Uw verantwoordelijkheden

Als u meerdere sinks voor logboekregistratie hebt, voegt u overhead toe aan het beveiligen, controleren, analyseren en opvragen van audittrailgegevens. Plan uw audittrailtopologieën om balans te vinden tussen volledige isolatie van audittrails en beheerproblemen.

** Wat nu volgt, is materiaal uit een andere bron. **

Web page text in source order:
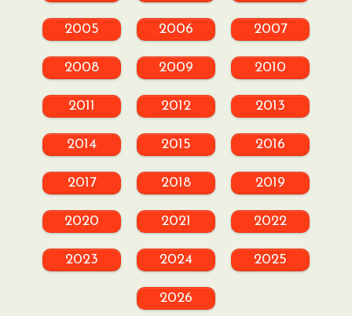
2005 2006 2007
2008 2009 2010
2011 2012 2013
2014 2015 2016
2017 2018 2019
2020 2021 2022
2023 2024 2025
2026
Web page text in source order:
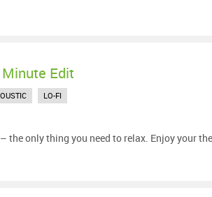
Edit
LO-FI
the only thing you need to relax. Enjoy your
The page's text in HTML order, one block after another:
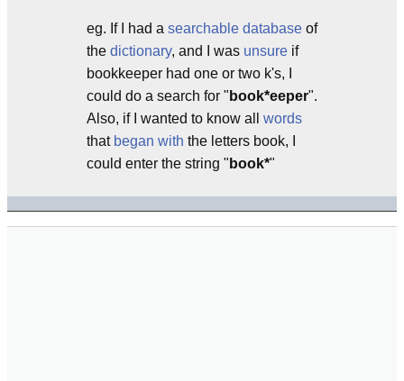
eg. If I had a searchable database of
the dictionary, and I was unsure if
bookkeeper had one or two k's, I
could do a search for " book*eeper".
Also, if I wanted to know all words
that began with the letters book, I
could enter the string " book*"
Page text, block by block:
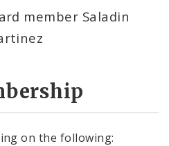
and Commissions
member Saladin
on the following:
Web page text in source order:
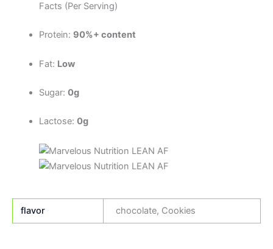
Facts (Per Serving)
Protein: 90%+ content
Fat: Low
Sugar: 0g
Lactose: 0g
flavor chocolate, Cookies

Integreer logboeken indien mogelijk. Het voordeel is de mogelijkheid om gegevens efficiënt te controleren, analyseren en er query's op uit te voeren. Azure biedt verschillende technologieopties. U kunt Azure Monitor-containerinzichten gebruiken om logboeken naar een Log Analytics-werkruimte te schrijven. Een andere optie is om gegevens te integreren in SIEM-oplossingen (Security Information and Event Management), zoals Microsoft Sentinel. Andere populaire opties van derden zijn Splunk, QRadar en ArcSight. Microsoft Defender voor Cloud en Azure Monitor ondersteunen al deze oplossingen. Deze oplossingen zijn alleen toevoeggegevenssinks om ervoor te zorgen dat het pad niet kan worden gewijzigd.

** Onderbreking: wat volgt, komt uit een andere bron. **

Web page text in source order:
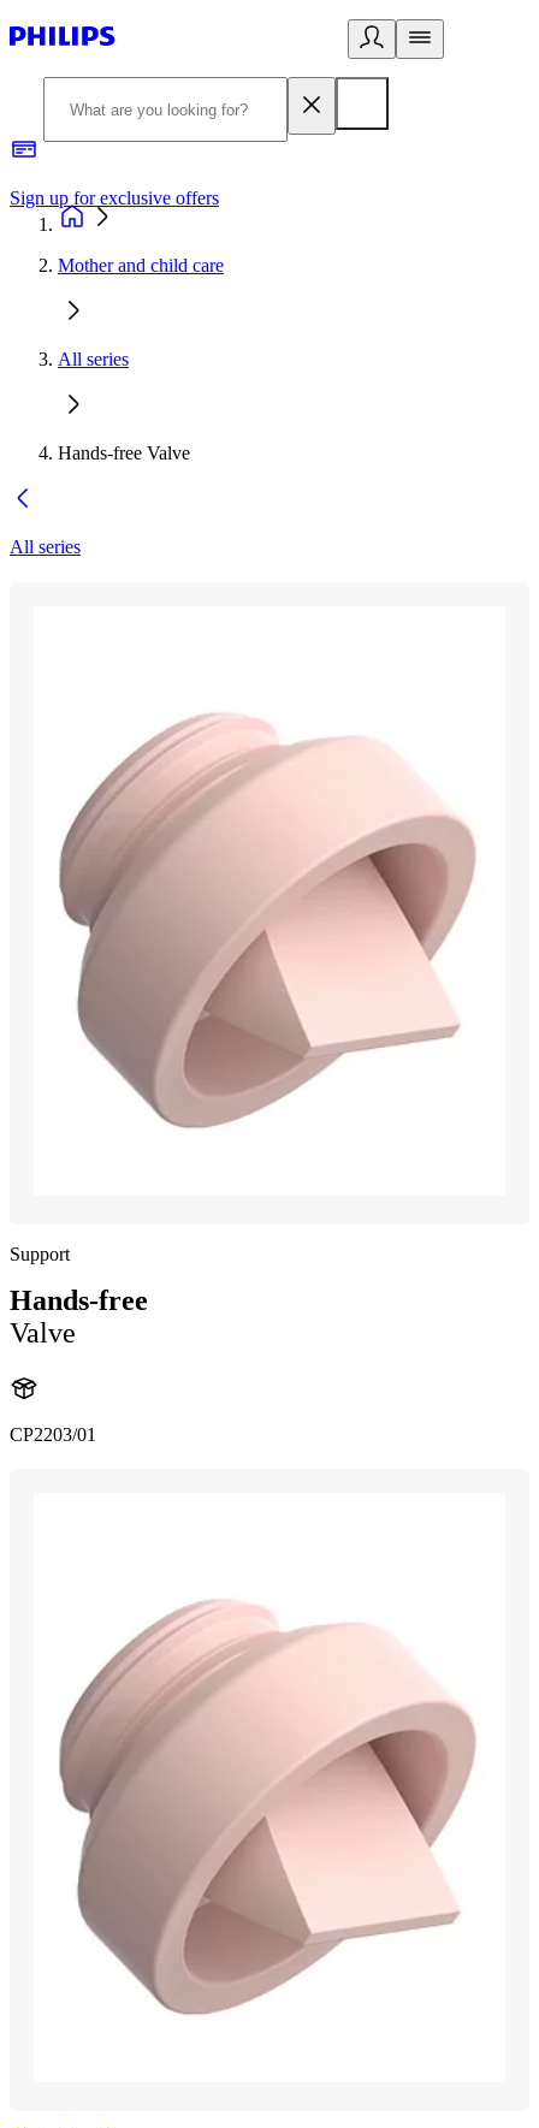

Defender voor Cloud kunt resultaten exporteren met geconfigureerde intervallen. Zie Continue export voor meer informatie.

Alle logboeken worden bewaard met ten minste drie exemplaren in één regio. Als back-upstrategie kunt u meer kopieën hebben door back-up of replicatie tussen regio's in te schakelen. Alle logboekvermeldingen zijn alleen beschikbaar via beveiligde HTTP(s) kanalen.

Log Analytics en Microsoft Sentinel ondersteunen verschillende op rollen gebaseerde toegangsbeheer om toegang tot audittrails te beheren. Zorg ervoor dat de rollen zijn toegewezen aan de rollen en verantwoordelijkheden van de organisatie.

Zorg ervoor dat uw Log Analytics-werkruimte zowel bewerkingen als nalevingsbehoeften ondersteunt. Overweeg een toegewezen werkruimte voor uw clusters binnen het bereik, die wordt doorgestuurd naar uw SIEM-oplossing.

De meeste logboekregistratie in AKS komt van stdout/stderr en wordt verzameld door Azure Monitor Container Insights. Als u andere handmatig gemaakte logboeken hebt, kunt u overwegen om gegevens te verzenden op een manier die wordt verzonden naar een vertrouwde doorstuurstroom en niet onderhevig is aan manipulatie.

Vereiste 10.6

Bekijk logboeken en beveiligingsevenementen voor alle systeemonderdelen om afwijkingen of verdachte activiteiten te identificeren.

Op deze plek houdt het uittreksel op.